▸ **Your instructions**: Extract the full listing verbatim and drop any pictures from your copy.

▸ **Records to use**:
+ + +

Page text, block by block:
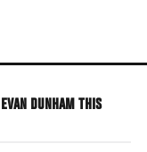
DUNHAM THIS
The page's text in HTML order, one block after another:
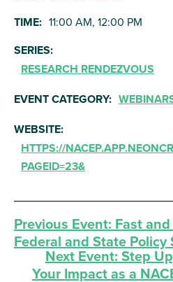
TIME: 11:00 AM, 12:00 PM
SERIES:
RESEARCH RENDEZVOUS
EVENT CATEGORY:
WEBSITE:
HTTPS://
PAGEID=23&
Previous Event: Fast and
Federal and State Policy
Next Event: Step
Your Impact as a
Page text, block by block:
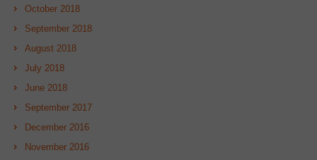
October 2018
September 2018
August 2018
July 2018
June 2018
September 2017
December 2016
November 2016
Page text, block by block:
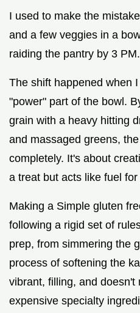
I used to make the
and a few veggies in a
raiding the pantry by 3 PM.
The shift happened when
"power" part of the bowl.
grain with a heavy hitting
and massaged greens,
completely. It's about
a treat but acts like fuel for
Making a Simple gluten
following a rigid set of
prep, from simmering the
process of softening the
vibrant, filling, and doesn't
expensive specialty
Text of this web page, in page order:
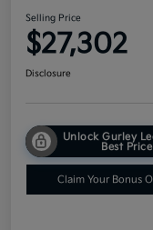
Selling Price
$27,302
Disclosure
Unlock Gurley
Best Price
Claim Your Bonus
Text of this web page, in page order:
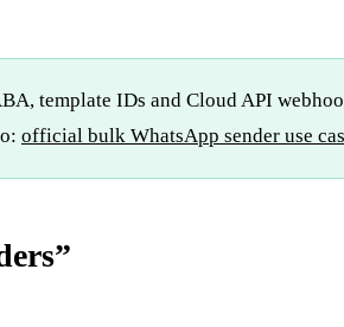
template IDs and Cloud API
official bulk WhatsApp sender use
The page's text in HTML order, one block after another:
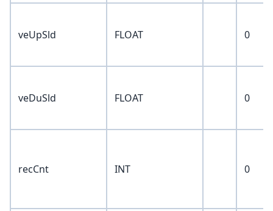
veUpSld FLOAT 0
veDuSld FLOAT 0
recCnt INT 0
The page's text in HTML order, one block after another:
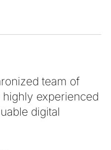
team of
highly experienced
digital
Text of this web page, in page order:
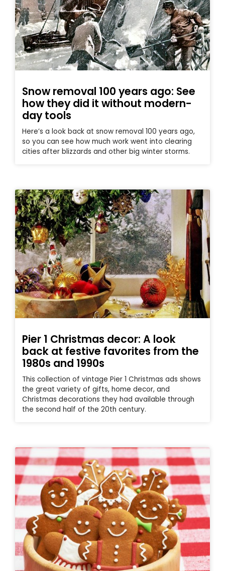
Snow removal 100 years ago: See
how they did it without modern-
day tools
Here’s a look back at snow removal 100 years ago,
so you can see how much work went into clearing
cities after blizzards and other big winter storms.
Pier 1 Christmas decor: A look
back at festive favorites from the
1980s and 1990s
This collection of vintage Pier 1 Christmas ads shows
the great variety of gifts, home decor, and
Christmas decorations they had available through
the second half of the 20th century.
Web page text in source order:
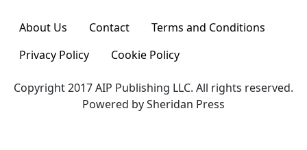
About Us Contact
Terms and Conditions
Privacy Policy
Cookie Policy
Copyright 2017 AIP Publishing LLC. All rights reserved.
Powered by Sheridan Press
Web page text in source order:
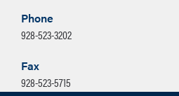
Phone
928-523-3202
Fax
928-523-5715

+ + +

▸ **Reply**:
Page text, block by block:
DUNHAM THIS
The page's text in HTML order, one block after another:
TIME: 11:00 AM, 12:00 PM
SERIES:
RESEARCH RENDEZVOUS
EVENT CATEGORY:
WEBSITE:
HTTPS://
PAGEID=23&
Previous Event: Fast and
Federal and State Policy
Next Event: Step
Your Impact as a
Page text, block by block:
October 2018
September 2018
August 2018
July 2018
June 2018
September 2017
December 2016
November 2016
Page text, block by block:
I used to make the
and a few veggies in a
raiding the pantry by 3 PM.
The shift happened when
"power" part of the bowl.
grain with a heavy hitting
and massaged greens,
completely. It's about
a treat but acts like fuel for
Making a Simple gluten
following a rigid set of
prep, from simmering the
process of softening the
vibrant, filling, and doesn't
expensive specialty
Text of this web page, in page order:
Selling Price
$27,302
Disclosure
Unlock Gurley
Best Price
Claim Your Bonus
Text of this web page, in page order:
template IDs and Cloud API
official bulk WhatsApp sender use
The page's text in HTML order, one block after another:
veUpSld FLOAT 0
veDuSld FLOAT 0
recCnt INT 0
The page's text in HTML order, one block after another:
team of
highly experienced
digital
Text of this web page, in page order:
Snow removal 100 years ago: See
how they did it without modern-
day tools
Here’s a look back at snow removal 100 years ago,
so you can see how much work went into clearing
cities after blizzards and other big winter storms.
Pier 1 Christmas decor: A look
back at festive favorites from the
1980s and 1990s
This collection of vintage Pier 1 Christmas ads shows
the great variety of gifts, home decor, and
Christmas decorations they had available through
the second half of the 20th century.
Web page text in source order:
About Us Contact
Terms and Conditions
Privacy Policy
Cookie Policy
Copyright 2017 AIP Publishing LLC. All rights reserved.
Powered by Sheridan Press
Web page text in source order:
Phone
928-523-3202
Fax
928-523-5715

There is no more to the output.